TASK GOAL: Reproduce all the data exactly, without pictures.

Segment Start: INFORMATION SHOWN

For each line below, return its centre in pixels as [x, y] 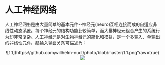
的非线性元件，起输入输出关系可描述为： [46, 43]
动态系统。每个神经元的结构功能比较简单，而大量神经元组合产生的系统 [84, 30]
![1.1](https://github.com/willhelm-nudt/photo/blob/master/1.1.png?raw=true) [82, 52]
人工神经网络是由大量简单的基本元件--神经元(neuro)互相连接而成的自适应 [79, 24]
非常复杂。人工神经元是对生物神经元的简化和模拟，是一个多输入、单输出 [87, 37]
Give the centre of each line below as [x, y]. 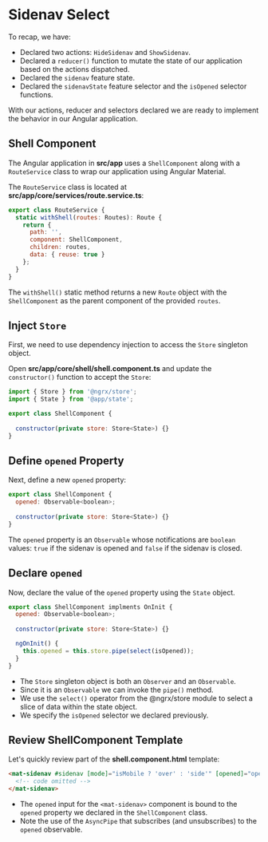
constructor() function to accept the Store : [80, 378]
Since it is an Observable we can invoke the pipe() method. [116, 690]
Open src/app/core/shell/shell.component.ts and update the [110, 369]
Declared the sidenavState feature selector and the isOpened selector [133, 86]
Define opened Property [66, 461]
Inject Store [37, 325]
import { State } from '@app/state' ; [71, 399]
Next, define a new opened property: [67, 480]
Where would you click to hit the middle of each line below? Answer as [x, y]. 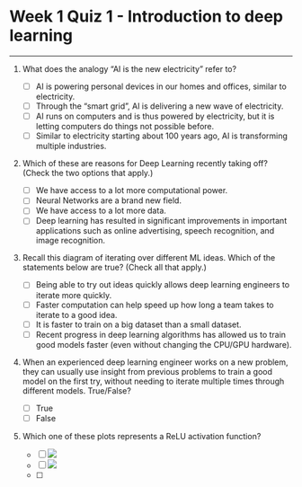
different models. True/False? [77, 390]
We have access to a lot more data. [101, 211]
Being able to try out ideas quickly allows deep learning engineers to [163, 285]
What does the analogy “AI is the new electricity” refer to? [129, 68]
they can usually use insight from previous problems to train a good [147, 371]
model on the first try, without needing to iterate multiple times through [153, 381]
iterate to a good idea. [76, 314]
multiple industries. [71, 146]
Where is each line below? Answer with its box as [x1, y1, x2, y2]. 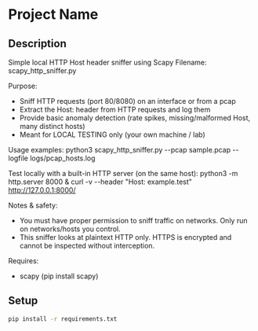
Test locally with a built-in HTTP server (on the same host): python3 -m [8, 169, 238, 178]
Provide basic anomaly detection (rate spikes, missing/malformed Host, [19, 113, 251, 123]
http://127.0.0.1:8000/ [8, 186, 76, 194]
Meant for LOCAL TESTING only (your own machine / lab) [19, 130, 205, 139]
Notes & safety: [8, 200, 58, 210]
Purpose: [8, 81, 38, 90]
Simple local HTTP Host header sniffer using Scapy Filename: [8, 57, 207, 67]
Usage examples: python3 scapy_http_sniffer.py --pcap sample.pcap [8, 145, 231, 154]
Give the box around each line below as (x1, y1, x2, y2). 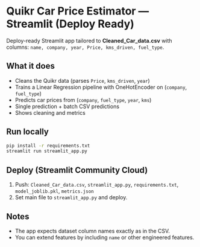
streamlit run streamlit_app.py (6, 148, 87, 155)
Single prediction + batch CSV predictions (14, 103, 119, 110)
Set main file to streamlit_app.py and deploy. (14, 194, 128, 201)
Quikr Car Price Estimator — (6, 4, 149, 18)
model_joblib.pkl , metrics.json (14, 187, 95, 194)
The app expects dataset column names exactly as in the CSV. (14, 227, 170, 234)
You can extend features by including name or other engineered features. (14, 234, 195, 241)
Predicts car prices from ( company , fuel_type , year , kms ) (14, 96, 152, 103)
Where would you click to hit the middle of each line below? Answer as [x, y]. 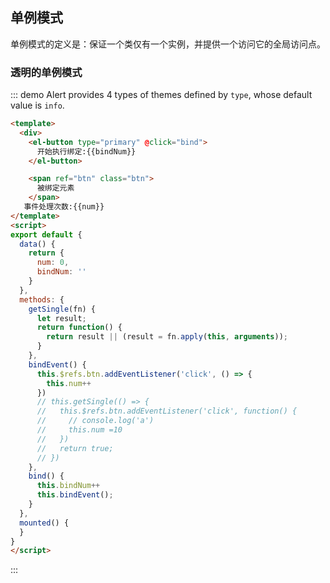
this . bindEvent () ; [75, 495]
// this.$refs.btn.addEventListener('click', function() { [167, 411]
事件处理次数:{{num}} [64, 207]
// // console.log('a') [95, 421]
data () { [37, 244]
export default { [46, 234]
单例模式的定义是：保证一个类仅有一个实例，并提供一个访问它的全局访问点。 [168, 44]
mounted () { [44, 523]
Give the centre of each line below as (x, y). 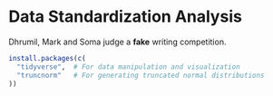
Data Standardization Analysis (125, 17)
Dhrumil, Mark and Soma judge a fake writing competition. (117, 42)
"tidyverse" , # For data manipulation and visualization (129, 67)
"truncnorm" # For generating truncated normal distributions (141, 75)
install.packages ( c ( (48, 58)
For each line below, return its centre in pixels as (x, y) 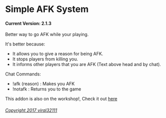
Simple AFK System (47, 9)
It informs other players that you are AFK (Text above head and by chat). (86, 64)
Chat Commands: (23, 74)
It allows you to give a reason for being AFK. (58, 54)
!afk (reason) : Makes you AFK (43, 84)
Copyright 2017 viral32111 (31, 110)
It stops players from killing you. (45, 59)
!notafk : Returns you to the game (47, 89)
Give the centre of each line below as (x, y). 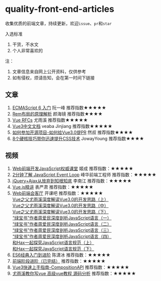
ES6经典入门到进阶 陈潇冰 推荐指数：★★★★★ (61, 255)
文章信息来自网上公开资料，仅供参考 (49, 71)
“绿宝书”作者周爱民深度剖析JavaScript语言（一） (62, 218)
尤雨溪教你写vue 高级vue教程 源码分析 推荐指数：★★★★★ (74, 273)
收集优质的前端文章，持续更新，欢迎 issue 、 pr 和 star (59, 23)
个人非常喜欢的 (27, 50)
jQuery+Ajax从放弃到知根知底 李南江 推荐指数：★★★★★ (72, 181)
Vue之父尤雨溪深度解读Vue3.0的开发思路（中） (60, 205)
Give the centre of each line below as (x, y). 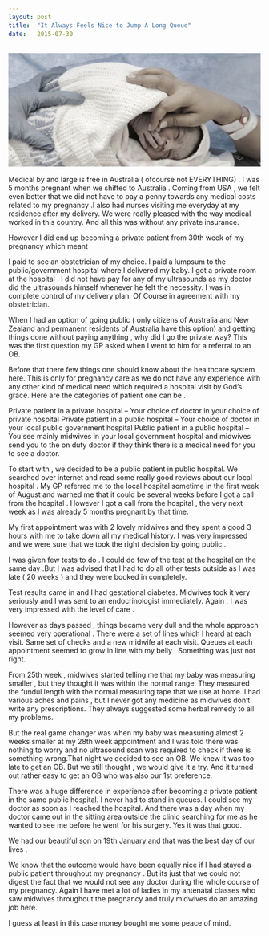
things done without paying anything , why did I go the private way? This (128, 337)
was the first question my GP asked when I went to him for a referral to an (130, 346)
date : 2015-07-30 (41, 34)
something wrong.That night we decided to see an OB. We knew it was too (131, 759)
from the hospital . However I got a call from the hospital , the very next (126, 503)
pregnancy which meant (48, 246)
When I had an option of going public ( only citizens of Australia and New (129, 320)
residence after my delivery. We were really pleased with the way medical (130, 214)
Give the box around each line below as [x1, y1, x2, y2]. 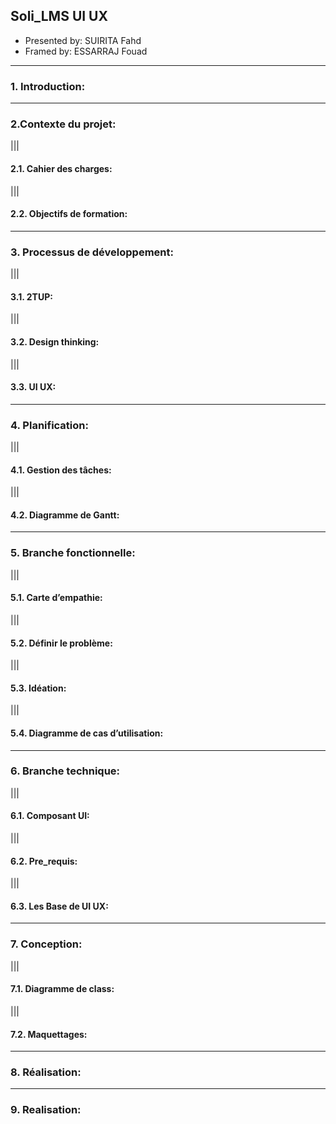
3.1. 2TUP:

Segment End: INFORMATION SHOWN

WRITTEN RESPONSE:
For each line below, return its centre in pixels as [x, y] 
的非线性元件，起输入输出关系可描述为： [46, 43]
动态系统。每个神经元的结构功能比较简单，而大量神经元组合产生的系统 [84, 30]
![1.1](https://github.com/willhelm-nudt/photo/blob/master/1.1.png?raw=true) [82, 52]
人工神经网络是由大量简单的基本元件--神经元(neuro)互相连接而成的自适应 [79, 24]
非常复杂。人工神经元是对生物神经元的简化和模拟，是一个多输入、单输出 [87, 37]
Give the centre of each line below as [x, y]. 
constructor() function to accept the Store : [80, 378]
Since it is an Observable we can invoke the pipe() method. [116, 690]
Open src/app/core/shell/shell.component.ts and update the [110, 369]
Declared the sidenavState feature selector and the isOpened selector [133, 86]
Define opened Property [66, 461]
Inject Store [37, 325]
import { State } from '@app/state' ; [71, 399]
Next, define a new opened property: [67, 480]
Where would you click to hit the middle of each line below? Answer as [x, y]. 
different models. True/False? [77, 390]
We have access to a lot more data. [101, 211]
Being able to try out ideas quickly allows deep learning engineers to [163, 285]
What does the analogy “AI is the new electricity” refer to? [129, 68]
they can usually use insight from previous problems to train a good [147, 371]
model on the first try, without needing to iterate multiple times through [153, 381]
iterate to a good idea. [76, 314]
multiple industries. [71, 146]
Where is each line below? Answer with its box as [x1, y1, x2, y2]. 
Test locally with a built-in HTTP server (on the same host): python3 -m [8, 169, 238, 178]
Provide basic anomaly detection (rate spikes, missing/malformed Host, [19, 113, 251, 123]
http://127.0.0.1:8000/ [8, 186, 76, 194]
Meant for LOCAL TESTING only (your own machine / lab) [19, 130, 205, 139]
Notes & safety: [8, 200, 58, 210]
Purpose: [8, 81, 38, 90]
Simple local HTTP Host header sniffer using Scapy Filename: [8, 57, 207, 67]
Usage examples: python3 scapy_http_sniffer.py --pcap sample.pcap [8, 145, 231, 154]
Give the box around each line below as (x1, y1, x2, y2). 
streamlit run streamlit_app.py (6, 148, 87, 155)
Single prediction + batch CSV predictions (14, 103, 119, 110)
Set main file to streamlit_app.py and deploy. (14, 194, 128, 201)
Quikr Car Price Estimator — (6, 4, 149, 18)
model_joblib.pkl , metrics.json (14, 187, 95, 194)
The app expects dataset column names exactly as in the CSV. (14, 227, 170, 234)
You can extend features by including name or other engineered features. (14, 234, 195, 241)
Predicts car prices from ( company , fuel_type , year , kms ) (14, 96, 152, 103)
Where would you click to hit the middle of each line below? Answer as [x, y]. 
this . bindEvent () ; [75, 495]
// this.$refs.btn.addEventListener('click', function() { [167, 411]
事件处理次数:{{num}} [64, 207]
// // console.log('a') [95, 421]
data () { [37, 244]
export default { [46, 234]
单例模式的定义是：保证一个类仅有一个实例，并提供一个访问它的全局访问点。 [168, 44]
mounted () { [44, 523]
Give the centre of each line below as (x, y). 
Data Standardization Analysis (125, 17)
Dhrumil, Mark and Soma judge a fake writing competition. (117, 42)
"tidyverse" , # For data manipulation and visualization (129, 67)
"truncnorm" # For generating truncated normal distributions (141, 75)
install.packages ( c ( (48, 58)
For each line below, return its centre in pixels as (x, y) 
Simple AFK System (47, 9)
It informs other players that you are AFK (Text above head and by chat). (86, 64)
Chat Commands: (23, 74)
It allows you to give a reason for being AFK. (58, 54)
!afk (reason) : Makes you AFK (43, 84)
Copyright 2017 viral32111 (31, 110)
It stops players from killing you. (45, 59)
!notafk : Returns you to the game (47, 89)
Give the centre of each line below as (x, y). 
ES6经典入门到进阶 陈潇冰 推荐指数：★★★★★ (61, 255)
文章信息来自网上公开资料，仅供参考 (49, 71)
“绿宝书”作者周爱民深度剖析JavaScript语言（一） (62, 218)
尤雨溪教你写vue 高级vue教程 源码分析 推荐指数：★★★★★ (74, 273)
收集优质的前端文章，持续更新，欢迎 issue 、 pr 和 star (59, 23)
个人非常喜欢的 (27, 50)
jQuery+Ajax从放弃到知根知底 李南江 推荐指数：★★★★★ (72, 181)
Vue之父尤雨溪深度解读Vue3.0的开发思路（中） (60, 205)
Give the centre of each line below as (x, y). 
things done without paying anything , why did I go the private way? This (128, 337)
was the first question my GP asked when I went to him for a referral to an (130, 346)
date : 2015-07-30 (41, 34)
something wrong.That night we decided to see an OB. We knew it was too (131, 759)
from the hospital . However I got a call from the hospital , the very next (126, 503)
pregnancy which meant (48, 246)
When I had an option of going public ( only citizens of Australia and New (129, 320)
residence after my delivery. We were really pleased with the way medical (130, 214)
Give the box around each line below as [x1, y1, x2, y2]. 
3.1. 2TUP:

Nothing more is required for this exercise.